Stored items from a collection
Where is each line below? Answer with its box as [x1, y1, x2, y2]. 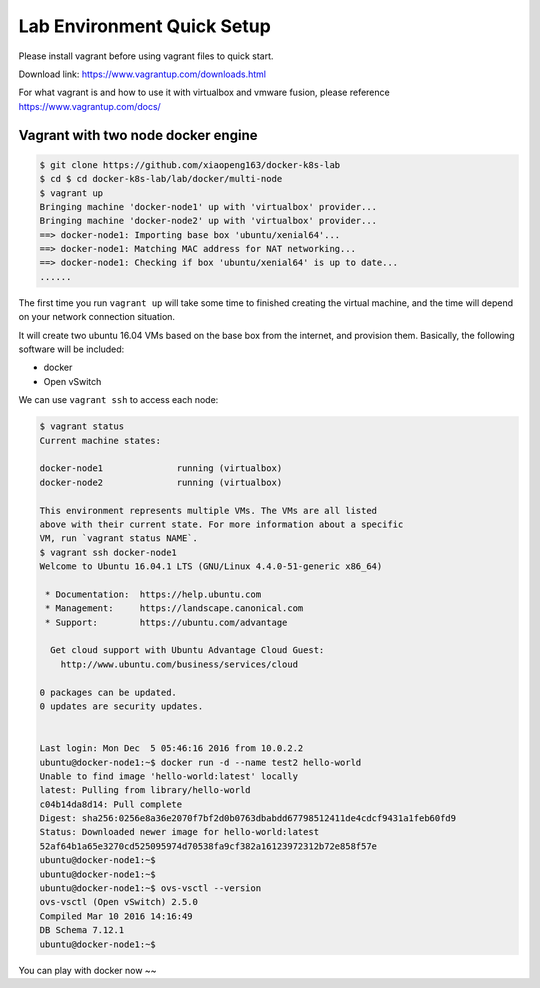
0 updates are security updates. [39, 700, 204, 712]
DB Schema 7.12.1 [39, 925, 125, 936]
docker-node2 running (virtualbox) [39, 476, 283, 488]
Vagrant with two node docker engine [18, 126, 258, 144]
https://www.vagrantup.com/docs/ [18, 100, 162, 112]
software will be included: [18, 343, 125, 355]
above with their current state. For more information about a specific [39, 518, 404, 530]
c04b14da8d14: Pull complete [39, 798, 183, 810]

## What you should do
Your answer must be the records above, copied exactly, with no pictures.

## Your response
Where is each line below? Answer with its box as [x1, y1, x2, y2]. 
0 updates are security updates. [39, 700, 204, 712]
DB Schema 7.12.1 [39, 925, 125, 936]
docker-node2 running (virtualbox) [39, 476, 283, 488]
Vagrant with two node docker engine [18, 126, 258, 144]
https://www.vagrantup.com/docs/ [18, 100, 162, 112]
software will be included: [18, 343, 125, 355]
above with their current state. For more information about a specific [39, 518, 404, 530]
c04b14da8d14: Pull complete [39, 798, 183, 810]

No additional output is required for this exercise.